In some ways, the information is reassuring because climate change is causing woody plants to grow farther north in the warming Arctic, a process known as shrubification.

For caribou, shrubs are highly nutritious, with high levels of protein, particularly the willow varieties preferred by the animals after leaf-out. That is especially important for females that have the physical stresses of giving birth and nursing, Ehlers said.

“Their energy demands are so high. They have the really tiny two-month window to get as much shrub and nutrient-dense food as possible,” she said.

If shrubs are good for caribou, that could lessen concerns about the northward spread of woody plants that is happening as the Arctic climate warms.

Still, shrubs are valuable to caribou only up to a certain point, Ehlers noted. Shrubs’ natural defense against overgrazing is the production of tannin, a substance that is considered a toxin. Past research has shown that consumption of too much tannin-producing plant mass inhibits digestion of protein, for caribou and other grazers, including domestic livestock.

The presence of more shrubs has both good and bad effects on caribou, said Kyle Joly, a National Park Service wildlife biologist and co-author of the study.

While there is the benefit of the high-protein summer browse, caribou lose out when shrubs overtake lichen, Joly said. Additionally, deciduous shrubs like willows drop leaves in the fall, covering the ground in a way that is also detrimental to lichen.

Even though caribou eat a wide variety of plants, from lichen and mosses to shrubs and mushrooms, they depend heavily on lichen over the long winters, he noted.
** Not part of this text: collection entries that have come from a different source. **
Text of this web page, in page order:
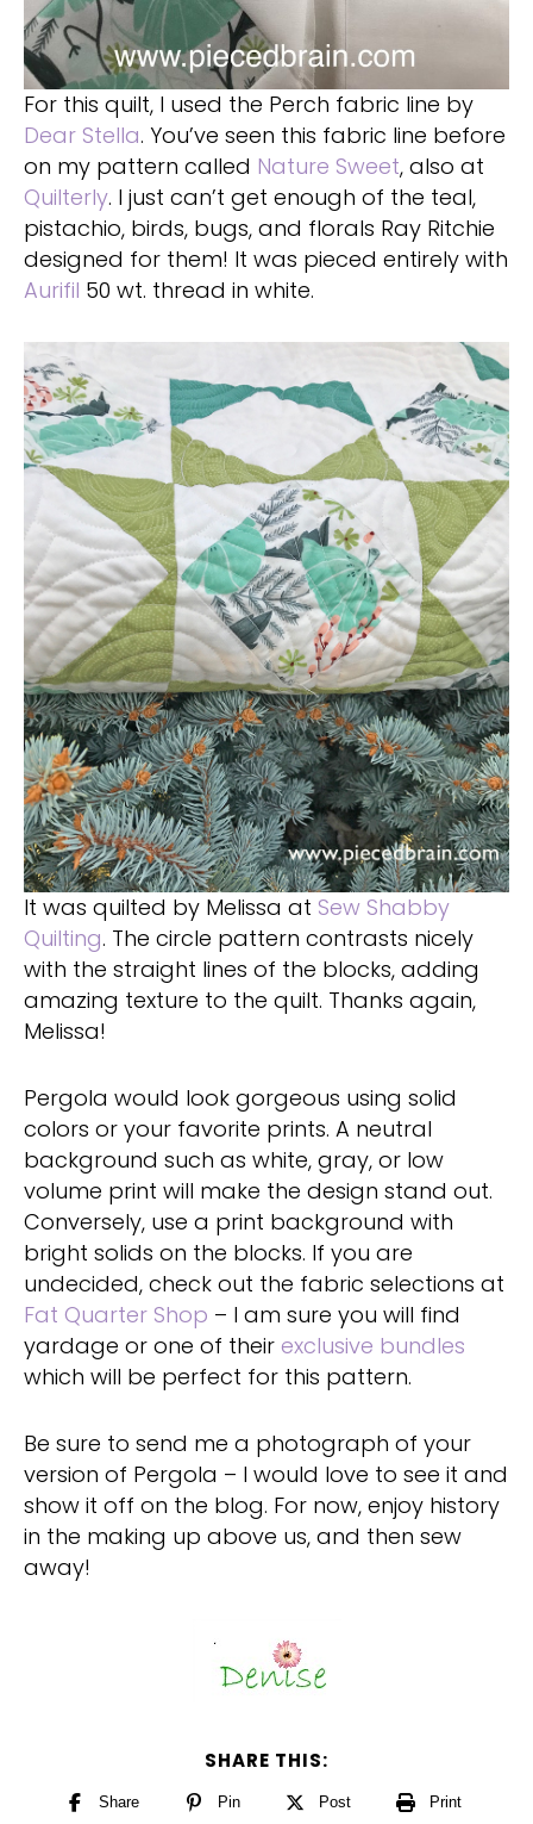
For this quilt, I used the Perch fabric line by
Dear Stella. You’ve seen this fabric line before
on my pattern called Nature Sweet, also at
Quilterly. I just can’t get enough of the teal,
pistachio, birds, bugs, and florals Ray Ritchie
designed for them! It was pieced entirely with
Aurifil 50 wt. thread in white.
It was quilted by Melissa at Sew Shabby
Quilting. The circle pattern contrasts nicely
with the straight lines of the blocks, adding
amazing texture to the quilt. Thanks again,
Melissa!
Pergola would look gorgeous using solid
colors or your favorite prints. A neutral
background such as white, gray, or low
volume print will make the design stand out.
Conversely, use a print background with
bright solids on the blocks. If you are
undecided, check out the fabric selections at
Fat Quarter Shop – I am sure you will find
yardage or one of their exclusive bundles
which will be perfect for this pattern.
Be sure to send me a photograph of your
version of Pergola – I would love to see it and
show it off on the blog. For now, enjoy history
in the making up above us, and then sew
away!
SHARE THIS:
Share Pin Post Print
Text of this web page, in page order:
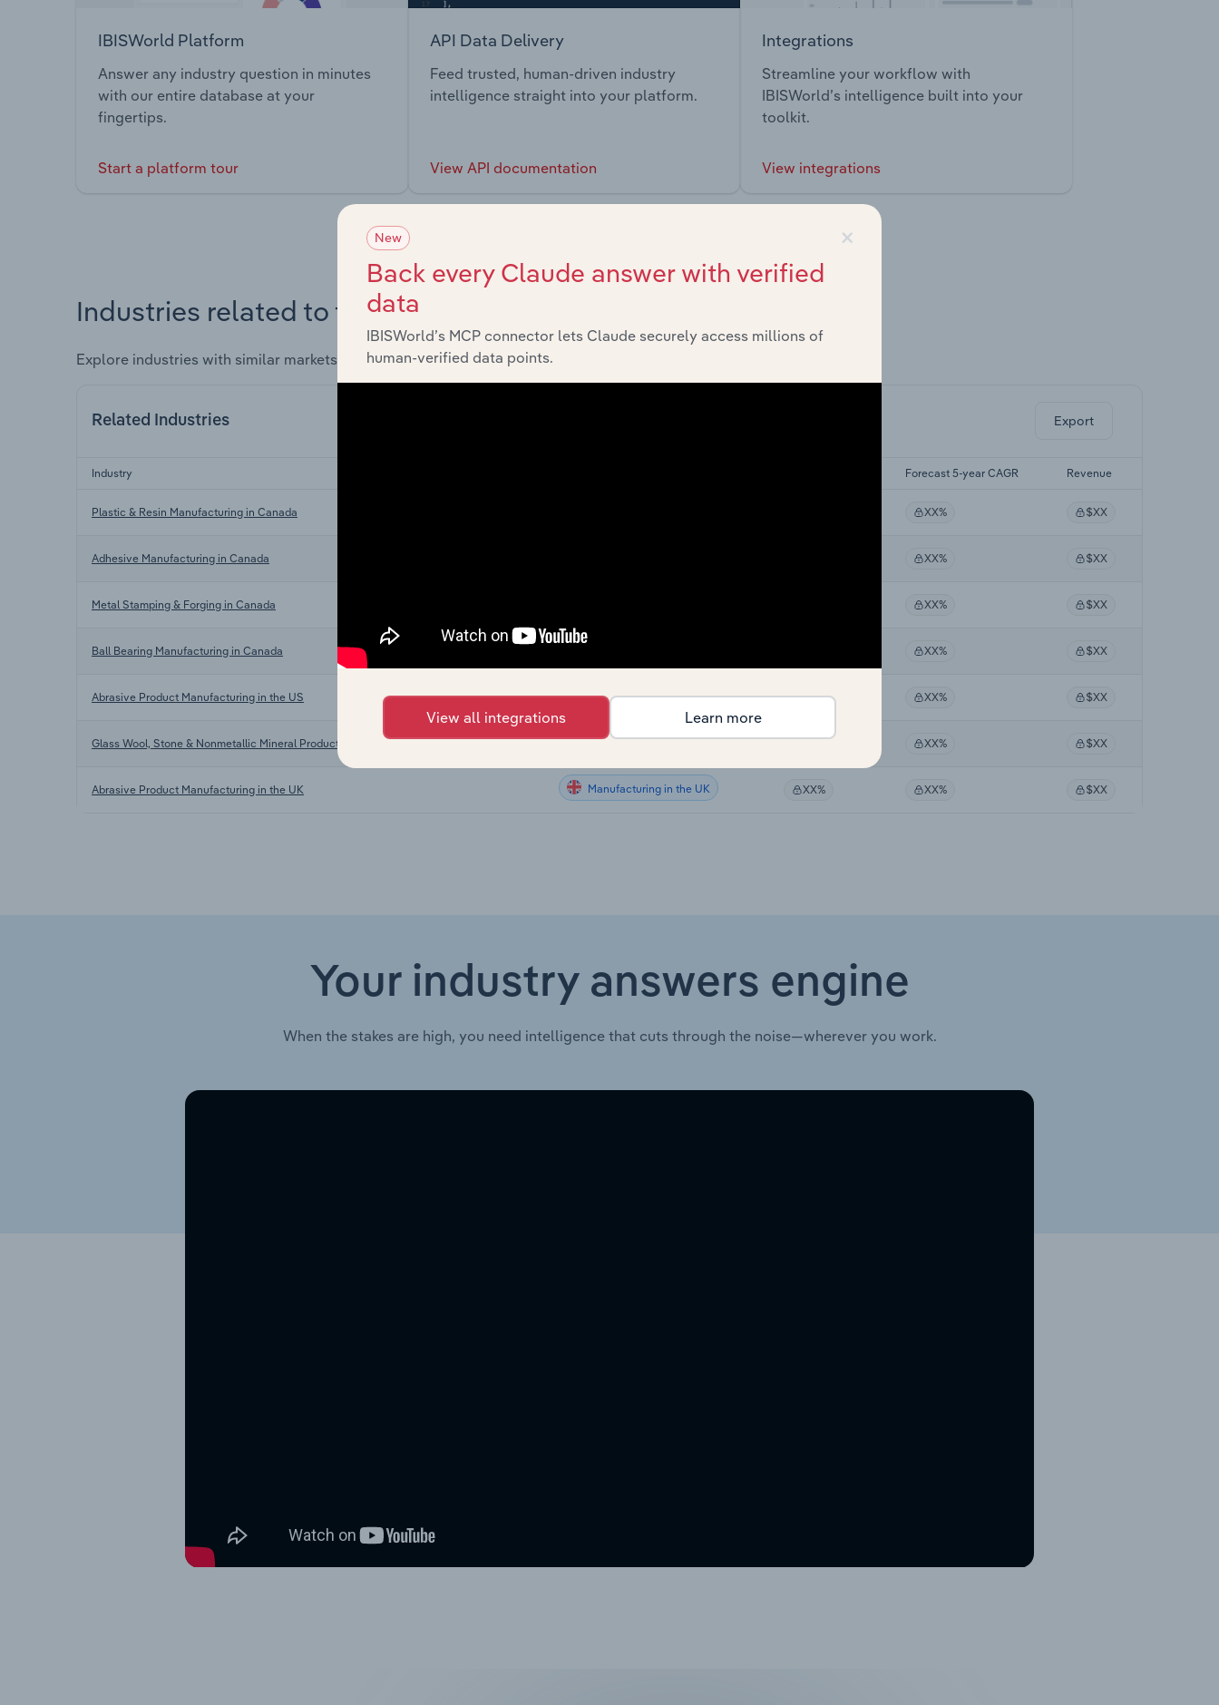
IBISWorld Platform
Answer any industry question in minutes
with our entire database at your
fingertips.
Start a platform tour
API Data Delivery
Feed trusted, human-driven industry
intelligence straight into your platform.
View API documentation
Integrations
Streamline your workflow with
IBISWorld’s intelligence built into your
toolkit.
View integrations
Industries related to this market
Explore industries with similar markets, supply chains, and economic drivers to gain broader context and insights.
Related Industries Export
Industry Forecast 5-year CAGR Revenue
Plastic & Resin Manufacturing in Canada XX% $XX
Adhesive Manufacturing in Canada XX% $XX
Metal Stamping & Forging in Canada XX% $XX
Ball Bearing Manufacturing in Canada XX% $XX
Abrasive Product Manufacturing in the US Manufacturing in the US XX% XX% $XX
Glass Wool, Stone & Nonmetallic Mineral Product Manufacturing in Australia Manufacturing in Australia XX% XX% $XX
Abrasive Product Manufacturing in the UK Manufacturing in the UK XX% XX% $XX
Your industry answers engine
When the stakes are high, you need intelligence that cuts through the noise—wherever you work.
×
New
Back every Claude answer with verified
data
IBISWorld’s MCP connector lets Claude securely access millions of
human-verified data points.
View all integrations Learn more

The caribou-cam videos also showed exactly how bothersome insects can be. While caribou spent as much as half their time eating in the absence of insects, that eating time was cut to as low as about 10 percent when once insect harassment intensifies, generally starting in July, the videos showed.
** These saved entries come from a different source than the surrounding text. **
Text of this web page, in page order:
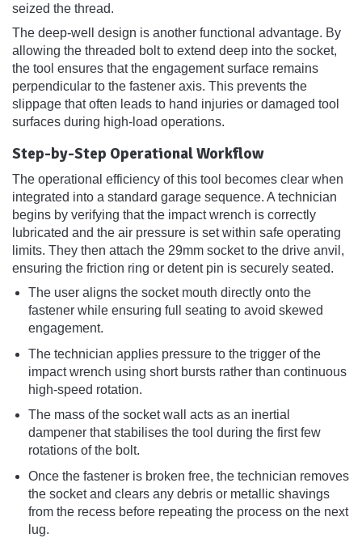
seized the thread.
The deep-well design is another functional advantage. By
allowing the threaded bolt to extend deep into the socket,
the tool ensures that the engagement surface remains
perpendicular to the fastener axis. This prevents the
slippage that often leads to hand injuries or damaged tool
surfaces during high-load operations.
Step-by-Step Operational Workflow
The operational efficiency of this tool becomes clear when
integrated into a standard garage sequence. A technician
begins by verifying that the impact wrench is correctly
lubricated and the air pressure is set within safe operating
limits. They then attach the 29mm socket to the drive anvil,
ensuring the friction ring or detent pin is securely seated.
The user aligns the socket mouth directly onto the
fastener while ensuring full seating to avoid skewed
engagement.
The technician applies pressure to the trigger of the
impact wrench using short bursts rather than continuous
high-speed rotation.
The mass of the socket wall acts as an inertial
dampener that stabilises the tool during the first few
rotations of the bolt.
Once the fastener is broken free, the technician removes
the socket and clears any debris or metallic shavings
from the recess before repeating the process on the next
lug.
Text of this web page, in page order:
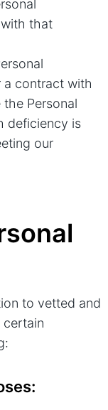
that
a contract with
Personal
deficiency is
our
to vetted and
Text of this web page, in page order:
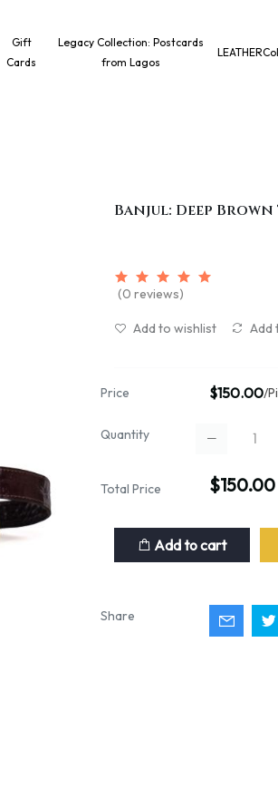
Gift
Cards
Legacy Collection: Postcards
from Lagos
LEATHER
Banjul: Deep
(0 reviews)
Add to wishlist Add
Price $150.00/
Quantity
Total Price $150.00
Add to cart
Share
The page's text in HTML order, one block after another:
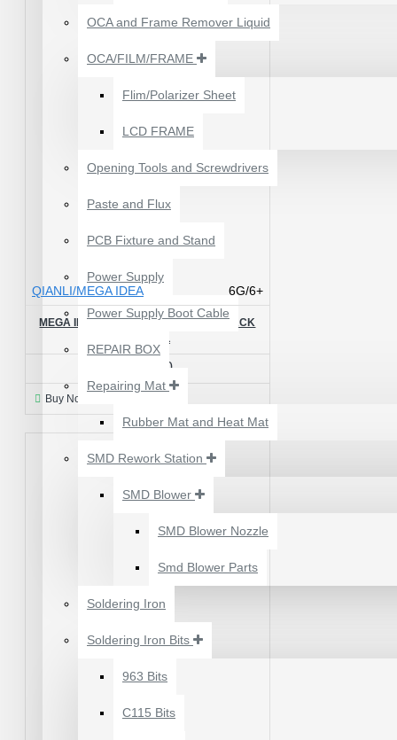
STORAGE ORGANIZER
FOR PHONES &
ACCESSORIES
₹350.00
₹500.00
FINISH SEXY BLADES
MOTHERBOARD BGA
OCA and Frame Remover Liquid
OCA/FILM/FRAME
Flim/Polarizer Sheet
LCD FRAME
Opening Tools and Screwdrivers
Paste and Flux
PCB Fixture and Stand
Power Supply
Power Supply Boot Cable
REPAIR BOX
Repairing Mat
Rubber Mat and Heat Mat
SMD Rework Station
SMD Blower
SMD Blower Nozzle
Smd Blower Parts
Soldering Iron
Soldering Iron Bits
963 Bits
C115 Bits
QIANLI/MEGA IDEA 6G/6+
MEGA IDEA 6/6P CPU REBALLING BLACK
STENCIL
₹200.00
Buy Now

“They don’t eat as much and they move more,” Ehlers said.

Joly said caribou biologists are concerned about the insect proliferation that is happening and expected to increase as the climate warms.

“There’ll be more insects, more intensity of insects and a longer season for insects,” he said

That’s especially worrisome for females that have to give birth, nurse their young and fatten up for the coming winter, he said. “The less time that they’re eating shrubs because of insect harassment, the less time they have to keep up with those energetic demands,” he said.
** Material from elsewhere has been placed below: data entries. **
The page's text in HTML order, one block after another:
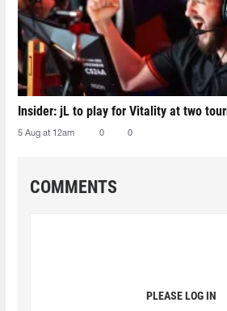
Insider: jL to play for Vitality at two
5 Aug at 12am 0 0
COMMENTS
PLEASE LOG IN
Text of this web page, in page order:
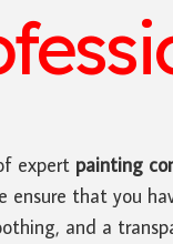
expert painting
ensure that you
and a
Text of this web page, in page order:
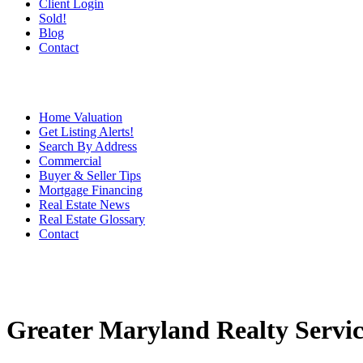
Client Login
Sold!
Blog
Contact
Home Valuation
Get Listing Alerts!
Search By Address
Commercial
Buyer & Seller Tips
Mortgage Financing
Real Estate News
Real Estate Glossary
Contact
Greater Maryland Realty
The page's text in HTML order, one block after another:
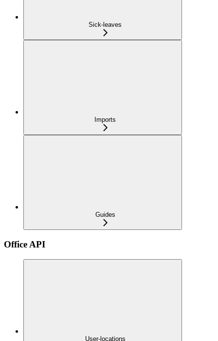
Sick-leaves
Imports
Guides
Office API
User-locations
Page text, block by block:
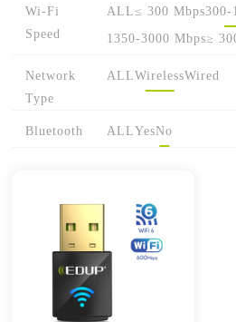
Wi-Fi
Speed
ALL≤ 300 Mbps300-
1350-3000 Mbps≥
Network
Type
ALLWirelessWired
Bluetooth ALLYesNo

The use of collar cameras on large mammals is relatively new, but such projects have provided valuable information about feeding, behavior, reproduction, weather conditions and other subjects. A U.S. Geological Survey project fitted nine female polar bears with cameras to track activities on the Beaufort Sea ice from 2014 to 2016; the project helped biologists better understand how much food polar bears need to survive.

Caribou in Canada have also been studied with collar cameras; one project in Nunavut captured images of a caribou birth.

In Alaska, collar-camera studies are underway for two other major Alaska caribou herds. Cameras have now been deployed on animals in the Western Arctic Caribou Herd, with results expected to arrive in a couple of years, Joly said. Another project using cameras on animals in the Porcupine Caribou Herd, which uses the Arctic National Wildlife Refuge, is likely in the phase of analyzing the footage, he said.

A constraint on the use of cameras is cost. Each collar camera costs several thousand dollars, Joly said, so only a handful can be fitted with them; the Western Arctic herd started with 18 collared caribou, but that number was down to 14 last summer after some animals died, he said. Additionally, each camera captures masses of footage that require a long time to examine, he said.

Only females were fitted with the collar cameras, Joly said. Males are problematic because their necks get bigger during the rut season, and then their necks get smaller afterward and they lose their antlers, so the collars can slip off, he said.